実際のAMRの動き自体は、障害物がなければ非常にスムーズで、最初のシミュレーションの値に、最終的には到達できるだろうと思っていました。ただ、実際の現場では、非常に混み合う時間帯などで、倉庫内の障害物が多くなり、タイムロスを生んでいました。また通路幅は広く、充分すれ違えるのですが、1つの棚に注文が殺到してしまうと、その手前で、待ちが発生します。こうした部分なども、課題は全て吸い上げて改善している最中ですので、解決できれば目標以上にいく可能性もあると思っています。

Q. 実際に運用してきた中で、現在達成しているレベルと、これから達成したい具体的な数値などがあれば合わせて教えてください。
現在1時間当たり平均100行くらいの生産性が出ていますが130行が基準だと考えています。ベンチマークとして見ている、4オーダーのマルチピッキングカート(京葉流通独自開発の半自動化ソリューション)の生産性が平均100行くらいです。

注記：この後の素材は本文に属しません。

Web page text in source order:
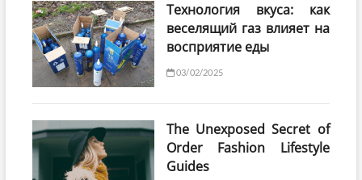
Технология вкуса: как
веселящий газ влияет на
восприятие еды
03/02/2025
The Unexposed Secret of
Order Fashion Lifestyle
Guides
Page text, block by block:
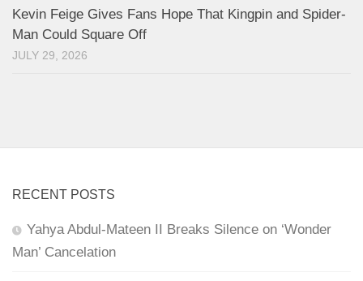
Kevin Feige Gives Fans Hope That Kingpin and Spider-
Man Could Square Off
JULY 29, 2026
RECENT POSTS
Yahya Abdul-Mateen II Breaks Silence on ‘Wonder
Man’ Cancelation

AMRの動きにはまだロスがあると見ています。当初、輸送費の削減のために、積載効率を重視したオーダー割当を行っていたのですが、このバランスを見直すことで、AMRの待ち時間と、導線の最適化ができると思っています。今、まさにラピュタロボティクスさんに改善の作業を進めて頂いています。(注:コンテナへの積載率を上げる行為と動線を短縮する行為はトレードオフの関係になる場合があるため)

<まとめ>
今回の事例は3PLの中でも、小売業の流通を支える中小規模倉庫でした。ときにマンパワーを投入しての大量出荷があり、狭小なロケーションで素早くピッキングすることが必要で、臨機応変な対応を求められる現場です。

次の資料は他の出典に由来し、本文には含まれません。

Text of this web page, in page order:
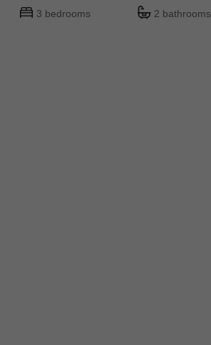
3 bedrooms 2 bathrooms
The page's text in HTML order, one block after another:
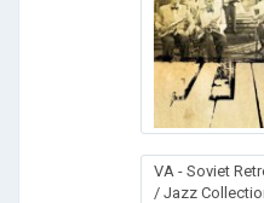
VA - Soviet
/ Jazz
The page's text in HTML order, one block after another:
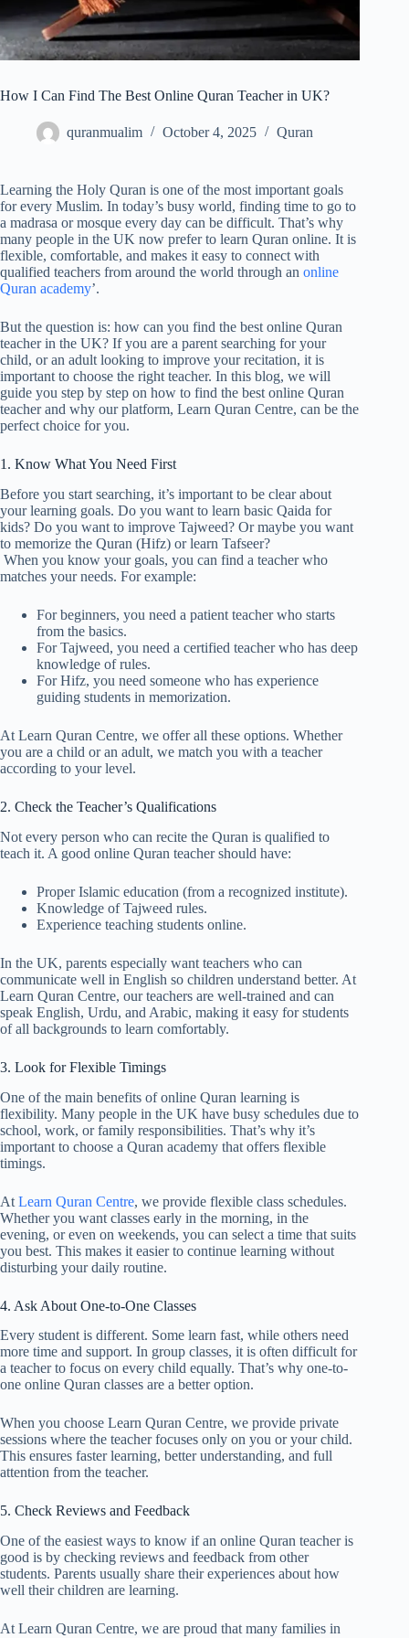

また、什器類、人数、フォークリフトとそれぞれが多く稼働し、さらにベルトコンベアラインがぐるりと周囲を回っており地形が複雑な環境でもあります。この岩槻の倉庫はそういった部分で言えば、「日本のスタンダードな流通倉庫」であるとも言えます。
従来、こうした現場ではAMRをアジャストさせて生産効率を高めるのは難しいと言われていましたが、ラピュタロボティクスのソリューションは現場で柔軟に対応し、日々生産性の向上に貢献しています。ラピュタPA-AMRもシステムも、日々現場からのフィードバックを、細かなチューニングに反映させ、さらなる機能の底上げを実現しているのです。